BEGIN PROVIDED ENTRIES

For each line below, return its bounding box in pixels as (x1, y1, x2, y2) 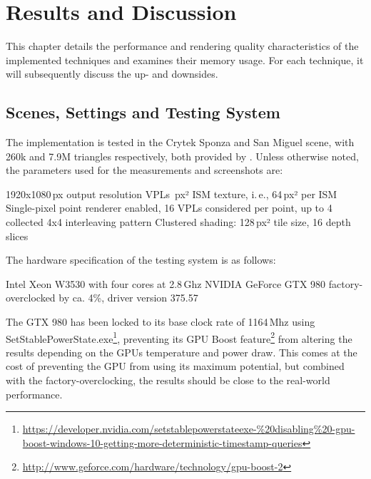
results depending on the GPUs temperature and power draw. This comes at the (6, 344, 357, 359)
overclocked (6, 290, 56, 305)
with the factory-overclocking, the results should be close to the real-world (6, 373, 330, 388)
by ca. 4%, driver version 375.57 (59, 290, 198, 305)
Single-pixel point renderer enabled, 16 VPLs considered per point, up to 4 (6, 200, 332, 215)
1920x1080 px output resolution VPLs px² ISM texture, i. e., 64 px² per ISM (6, 186, 337, 201)
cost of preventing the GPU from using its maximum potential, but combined (6, 359, 345, 374)
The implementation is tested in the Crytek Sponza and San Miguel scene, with (6, 135, 355, 150)

END PROVIDED ENTRIES

**TASK STATEMENT:** Up to and including the last line above, starting with the line that contains "Single-pixel point renderer", return each line exactly and nothing else.

**SOLUTION FOR THIS TASK:**
Single-pixel point renderer enabled, 16 VPLs considered per point, up to 4 (6, 200, 332, 215)
1920x1080 px output resolution VPLs px² ISM texture, i. e., 64 px² per ISM (6, 186, 337, 201)
cost of preventing the GPU from using its maximum potential, but combined (6, 359, 345, 374)
The implementation is tested in the Crytek Sponza and San Miguel scene, with (6, 135, 355, 150)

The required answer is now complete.